Repeat each entry word for word; the images are not part of the copy.

▶ _Records from a collection_
_ _ _ _
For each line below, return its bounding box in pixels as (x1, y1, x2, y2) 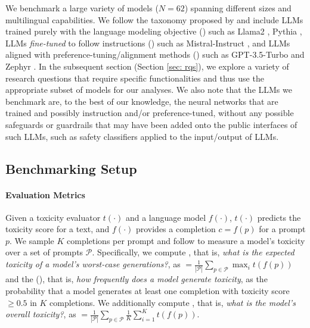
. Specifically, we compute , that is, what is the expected (92, 246, 294, 258)
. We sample (10, 234, 54, 246)
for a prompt (259, 223, 306, 235)
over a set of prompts (5, 246, 83, 258)
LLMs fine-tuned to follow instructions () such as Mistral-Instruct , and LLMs (5, 36, 290, 49)
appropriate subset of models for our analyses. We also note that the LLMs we (5, 83, 292, 96)
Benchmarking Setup (5, 159, 137, 177)
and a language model (125, 211, 206, 223)
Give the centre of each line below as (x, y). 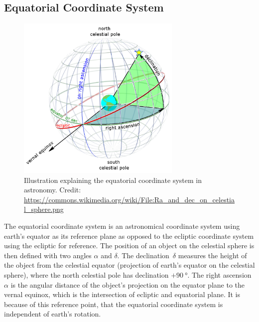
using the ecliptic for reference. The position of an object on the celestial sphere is (129, 245)
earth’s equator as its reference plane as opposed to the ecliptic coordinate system (129, 236)
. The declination (143, 255)
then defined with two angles (48, 255)
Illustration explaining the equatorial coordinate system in (113, 180)
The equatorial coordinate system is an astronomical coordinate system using (122, 226)
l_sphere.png (44, 209)
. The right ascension (219, 274)
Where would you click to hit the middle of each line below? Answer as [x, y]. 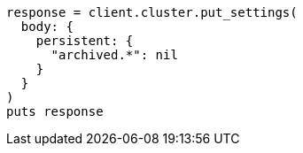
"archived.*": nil [114, 55]
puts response [55, 111]
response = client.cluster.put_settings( [152, 12]
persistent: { [85, 41]
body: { [47, 27]
_ _ _ _
▶ _Finished exercise_
For each line below, return its bounding box in pixels as (x1, y1, x2, y2) 
. Specifically, we compute , that is, what is the expected (92, 246, 294, 258)
. We sample (10, 234, 54, 246)
for a prompt (259, 223, 306, 235)
over a set of prompts (5, 246, 83, 258)
LLMs fine-tuned to follow instructions () such as Mistral-Instruct , and LLMs (5, 36, 290, 49)
appropriate subset of models for our analyses. We also note that the LLMs we (5, 83, 292, 96)
Benchmarking Setup (5, 159, 137, 177)
and a language model (125, 211, 206, 223)
Give the centre of each line below as (x, y). 
using the ecliptic for reference. The position of an object on the celestial sphere is (129, 245)
earth’s equator as its reference plane as opposed to the ecliptic coordinate system (129, 236)
. The declination (143, 255)
then defined with two angles (48, 255)
Illustration explaining the equatorial coordinate system in (113, 180)
The equatorial coordinate system is an astronomical coordinate system using (122, 226)
l_sphere.png (44, 209)
. The right ascension (219, 274)
Where would you click to hit the middle of each line below? Answer as [x, y]. 
"archived.*": nil [114, 55]
puts response [55, 111]
response = client.cluster.put_settings( [152, 12]
persistent: { [85, 41]
body: { [47, 27]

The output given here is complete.